I used to chuckle at the idea, but then my friend married a woman from Kyoto, and the wedding gift from his new in-laws was a pair of Toto toilets tricked out with G-Max flush technology and Washlet seats. That's approximately $6400 in toilets.

I've had the pleasure of testing them. It's a marvel. Hit a button and the program warms the seat, plays pleasant music, lights the seat a soft orange, and when the work is finished, rinses the critical areas with warm water and a moving jet that gets into all the areas one wants it to get into.

No paper. Think about that.

I wish I could afford the upgrade from my current Kohler throne.

Posted

The moving jet; is that the water or dry air. I just keep imagining dripping wet, like a car leaving the car wash without a dry cycle.

I suppose no paper does make it a green product.

Posted

We spent a nice chunk of our "stimulus" check on three new Toto's with G-Max, but no fancy seats or jets (replacing three maddeningly inconsistant Briggs Vacuity models). Those suckers work.

Brian G.

The John: Where Down & Out is a Good Thing [;)]

Posted
Originally posted by Jeremy

The moving jet; is that the water or dry air. I just keep imagining dripping wet, like a car leaving the car wash without a dry cycle.

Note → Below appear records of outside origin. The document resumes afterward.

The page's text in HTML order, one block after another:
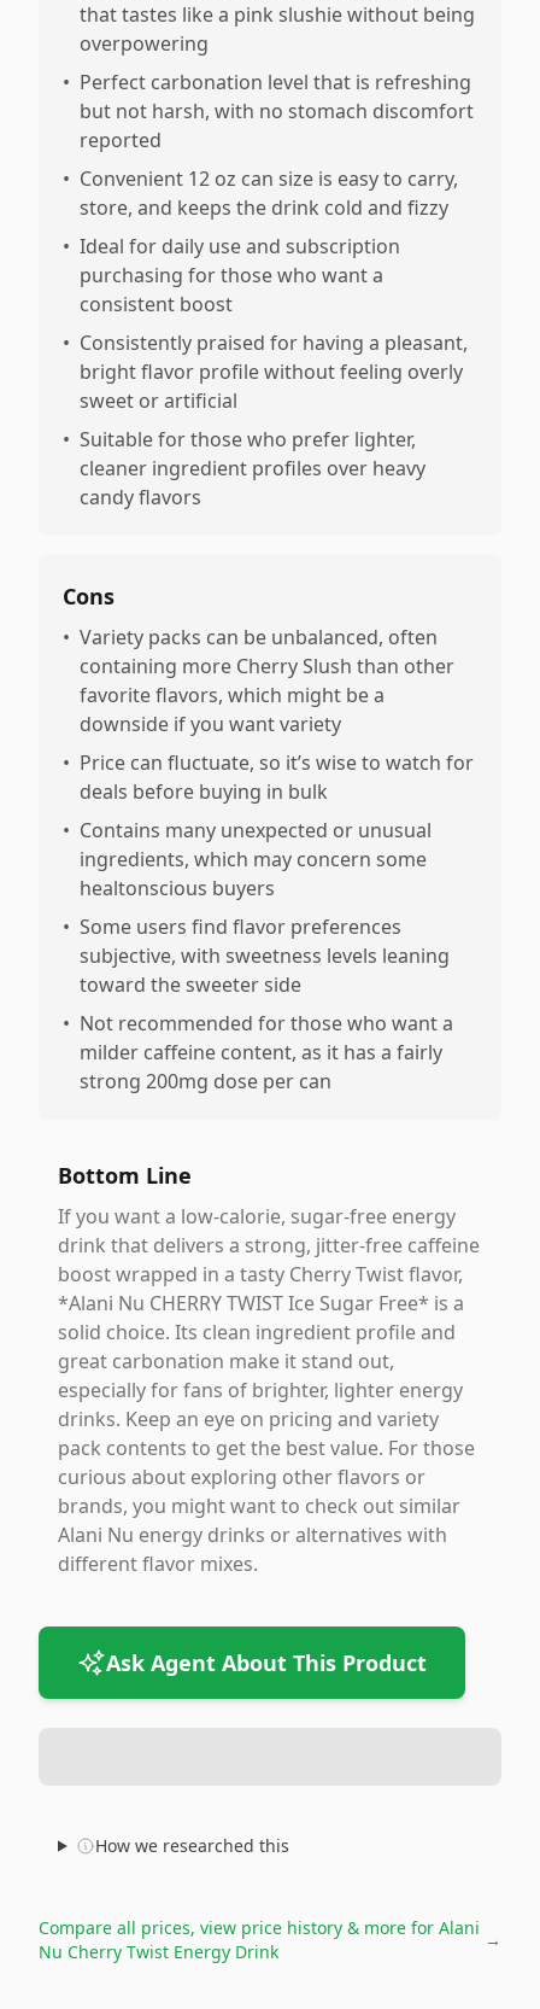
that tastes like a pink slushie without being
overpowering
• Perfect carbonation level that is refreshing
but not harsh, with no stomach discomfort
reported
• Convenient 12 oz can size is easy to carry,
store, and keeps the drink cold and fizzy
• Ideal for daily use and subscription
purchasing for those who want a
consistent boost
• Consistently praised for having a pleasant,
bright flavor profile without feeling overly
sweet or artificial
• Suitable for those who prefer lighter,
cleaner ingredient profiles over heavy
candy flavors
Cons
• Variety packs can be unbalanced, often
containing more Cherry Slush than other
favorite flavors, which might be a
downside if you want variety
• Price can fluctuate, so it’s wise to watch for
deals before buying in bulk
• Contains many unexpected or unusual
ingredients, which may concern some
healtonscious buyers
• Some users find flavor preferences
subjective, with sweetness levels leaning
toward the sweeter side
• Not recommended for those who want a
milder caffeine content, as it has a fairly
strong 200mg dose per can
Bottom Line
If you want a low-calorie, sugar-free energy
drink that delivers a strong, jitter-free caffeine
boost wrapped in a tasty Cherry Twist flavor,
*Alani Nu CHERRY TWIST Ice Sugar Free* is a
solid choice. Its clean ingredient profile and
great carbonation make it stand out,
especially for fans of brighter, lighter energy
drinks. Keep an eye on pricing and variety
pack contents to get the best value. For those
curious about exploring other flavors or
brands, you might want to check out similar
Alani Nu energy drinks or alternatives with
different flavor mixes.
Ask Agent About This Product
How we researched this
Compare all prices, view price history & more for Alani
Nu Cherry Twist Energy Drink
→
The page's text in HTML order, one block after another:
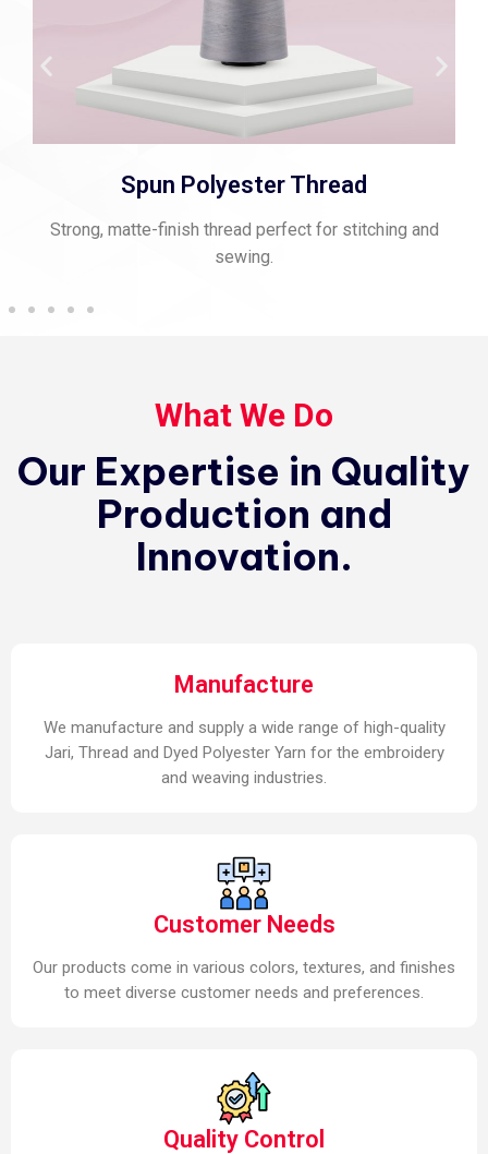
Spun Polyester Thread
Strong, matte-finish thread perfect for stitching and
sewing.
What We Do
Our Expertise in Quality
Production and
Innovation.
Manufacture
We manufacture and supply a wide range of high-quality
Jari, Thread and Dyed Polyester Yarn for the embroidery
and weaving industries.
Customer Needs
Our products come in various colors, textures, and finishes
to meet diverse customer needs and preferences.
Quality Control
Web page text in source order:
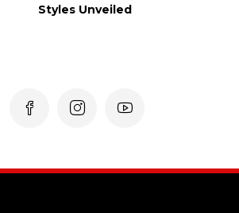
Styles Unveiled
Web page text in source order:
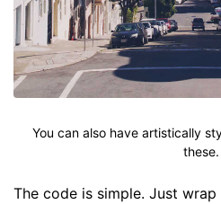
You can also have artistically
these.
The code is simple. Just
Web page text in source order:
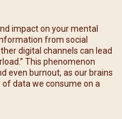
impact on your mental
from social
digital channels can lead
This phenomenon
even burnout, as our brains
data we consume on a
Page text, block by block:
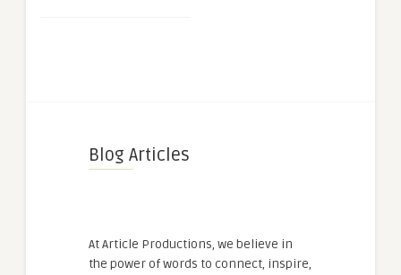
Blog Articles
At Article Productions, we believe in
the power of words to connect, inspire,
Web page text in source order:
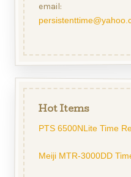
email:
Hot Items
PTS 6500NLite Time
Meiji MTR-3000DD
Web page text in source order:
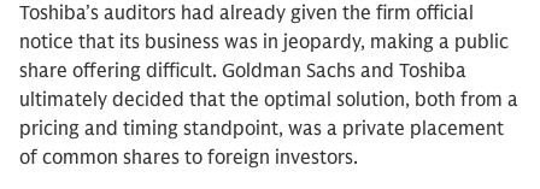
Toshiba’s auditors had already given the firm official
notice that its business was in jeopardy, making a public
share offering difficult. Goldman Sachs and Toshiba
ultimately decided that the optimal solution, both from a
pricing and timing standpoint, was a private placement
of common shares to foreign investors.
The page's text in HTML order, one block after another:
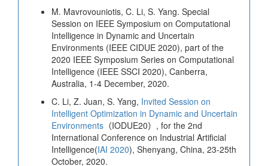
M. Mavrovouniotis, C. Li, S. Yang. Special
Session on IEEE Symposium on Computational
Intelligence in Dynamic and Uncertain
Environments (IEEE CIDUE 2020), part of the
2020 IEEE Symposium Series on Computational
Intelligence (IEEE SSCI 2020), Canberra,
Australia, 1-4 December, 2020.
C. Li, Z. Juan, S. Yang, Invited Session on
Intelligent Optimization in Dynamic and Uncertain
Environments （IODUE20）, for the 2nd
International Conference on Industrial Artificial
Intelligence(IAI 2020), Shenyang, China, 23-25th
October, 2020.
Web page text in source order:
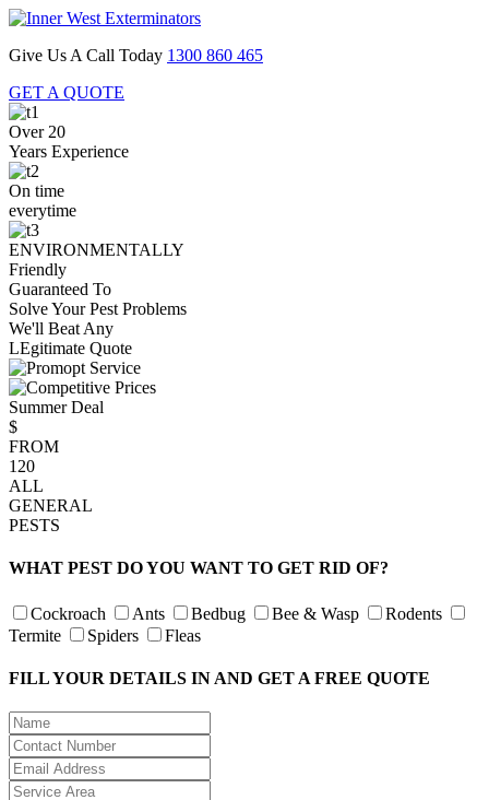
Give Us A Call Today 1300 860 465
GET A QUOTE
Over 20
Years Experience
On time
everytime
ENVIRONMENTALLY
Friendly
Guaranteed To
Solve Your Pest Problems
We'll Beat Any
LEgitimate Quote
Summer Deal
$
FROM
120
ALL
GENERAL
PESTS
WHAT PEST DO YOU WANT TO GET RID OF?
Cockroach Ants Bedbug Bee & Wasp
Rodents
Termite
Spiders Fleas
FILL YOUR DETAILS IN AND GET A FREE QUOTE
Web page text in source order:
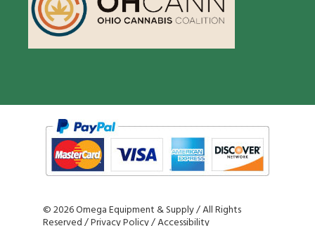
©2026 Omega Equipment & Supply / All Rights
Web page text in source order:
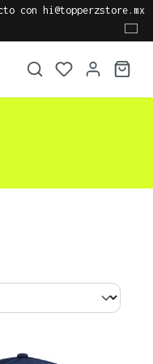
con hi@topperzstore.mx
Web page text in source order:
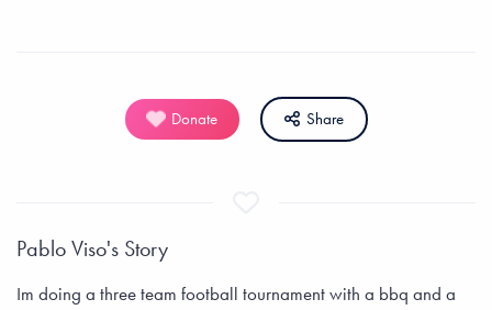
Donate Share
Pablo Viso's Story
Im doing a three team football tournament with a bbq and a
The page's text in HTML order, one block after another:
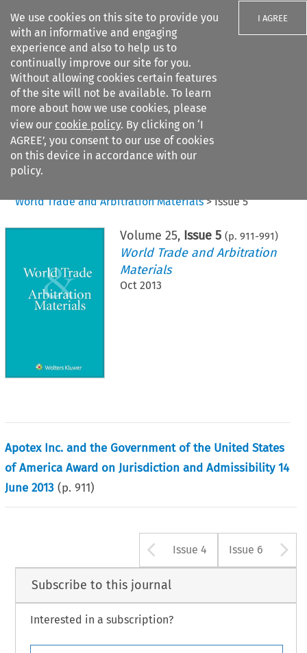
We use cookies on this site to provide you
with an informative and engaging
experience and also to help us to
continually improve our site for you.
Without allowing cookies certain features
of the site will not be available. To learn
more about how we use cookies, please
view our cookie policy. By clicking on ‘I
AGREE’, you consent to our use of cookies
on this device in accordance with our
policy.
I AGREE
Search filters
Citation search
World Trade and Arbitration Materials>Issue 5
Volume 25, Issue 5 (p. 911-991)
World Trade and Arbitration
Materials
Oct 2013
Apotex Inc. and the Government of the United States
of America Award on Jurisdiction and Admissibility 14
June 2013 (p.911)
Arrow button
Issue 4 Issue 6
Subscribe to this journal
Interested in a subscription?
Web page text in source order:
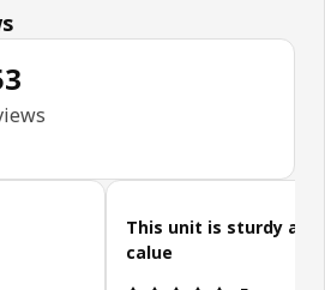
4.7 out of 5 stars. Total reviews: 253
5 out of 5 stars.
This unit is sturdy and
calue
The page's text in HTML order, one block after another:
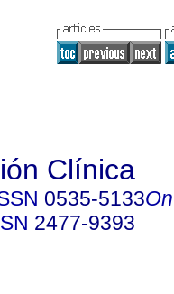
Clínica
0535-5133
2477-9393
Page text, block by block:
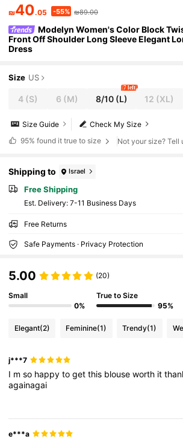
₪40.05 -55% ₪89.00
Modelyn Women's Color Block
Front Off Shoulder Long Sleeve Elegant
Dress
Size US
4 (S) 6 (M) 8/10(L)
7 left
12 (XL)
Check My Size
Size Guide
95% found it true to size Not your size? Tell
Shipping to Israel
Free Shipping
​Est. Delivery: 7-11 Business Days
Free Returns
Safe Payments · Privacy Protection
5.00 (20)
Small
0%
True to Size
95%
Elegant(2) Feminine(1) Trendy(1)
j***7
I mso happytogetthis blouseworth it
againagai
e***a
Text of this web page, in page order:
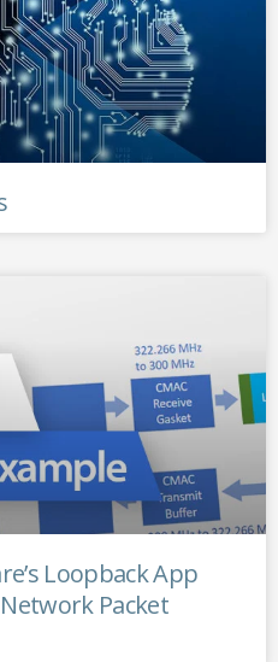
Loopback App
Packet
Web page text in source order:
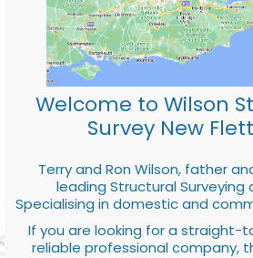
Welcome to Wilson
Survey New
Terry and Ron Wilson, father
leading Structural Surveying
Specialising in domestic and
If you are looking for a straight-
reliable professional company,
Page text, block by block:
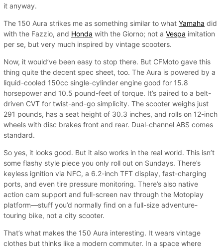
it anyway.
The 150 Aura strikes me as something similar to what Yamaha did
with the Fazzio, and Honda with the Giorno; not a Vespa imitation
per se, but very much inspired by vintage scooters.
Now, it would’ve been easy to stop there. But CFMoto gave this
thing quite the decent spec sheet, too. The Aura is powered by a
liquid-cooled 150cc single-cylinder engine good for 15.8
horsepower and 10.5 pound-feet of torque. It’s paired to a belt-
driven CVT for twist-and-go simplicity. The scooter weighs just
291 pounds, has a seat height of 30.3 inches, and rolls on 12-inch
wheels with disc brakes front and rear. Dual-channel ABS comes
standard.
So yes, it looks good. But it also works in the real world. This isn’t
some flashy style piece you only roll out on Sundays. There’s
keyless ignition via NFC, a 6.2-inch TFT display, fast-charging
ports, and even tire pressure monitoring. There’s also native
action cam support and full-screen nav through the Motoplay
platform—stuff you’d normally find on a full-size adventure-
touring bike, not a city scooter.
That’s what makes the 150 Aura interesting. It wears vintage
clothes but thinks like a modern commuter. In a space where
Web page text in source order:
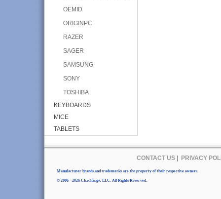
OEMID
ORIGINPC
RAZER
SAGER
SAMSUNG
SONY
TOSHIBA
KEYBOARDS
MICE
TABLETS
CONTACT US| PRIVACY
Manufacturer brands and trademarks are the property of their respective owners.
© 2006 - 2026 CExchange, LLC. All Rights Reserved.
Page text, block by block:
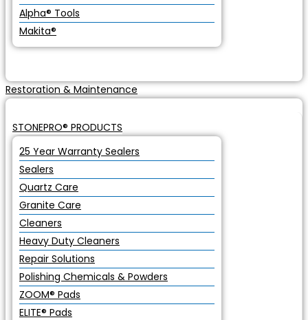
Alpha® Tools
Makita®
Restoration & Maintenance
STONEPRO® PRODUCTS
25 Year Warranty Sealers
Sealers
Quartz Care
Granite Care
Cleaners
Heavy Duty Cleaners
Repair Solutions
Polishing Chemicals & Powders
ZOOM® Pads
ELITE® Pads
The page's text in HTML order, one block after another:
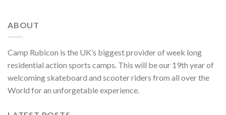
ABOUT
Camp Rubicon is the UK’s biggest provider of week long
residential action sports camps. This will be our 19th year of
welcoming skateboard and scooter riders from all over the
World for an unforgetable experience.
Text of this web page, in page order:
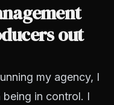
out
my agency, I
in control. I

Nope. Not really. Damp, yes. Dripping, no.

It's a remarkably precise little water jet, no car wash spray. You control it with little buttons on the control module.

A quick dab with a single square of tissue would be sufficient for the most uptight, dry-desirous user.

Posted

At last years IBS in Orlando there was a display model mounted high so that passers by could feel the warm spray with their hands. It was covered with a little plastic dome so no one would get a shower as they passed the booth. When it was my turn in line the dome fell off and the spray went over my head and showered everyone on the other side of the aisle. It was extremely funny for the people on my side of the aisle.

Tom

Posted

Well I guess I'm one of those, less arsty, more fartsy kind of guys. I don't want any toilet warming, charging, washing, or playing soft music for my arse. I really don't. I like my toilets passive. All I want in a toilet is a moderately comfortable hunk of porcelin that'll discard from my house what I've discarded from my body, and that's it. I ask no more of a toilet, and would accept no less.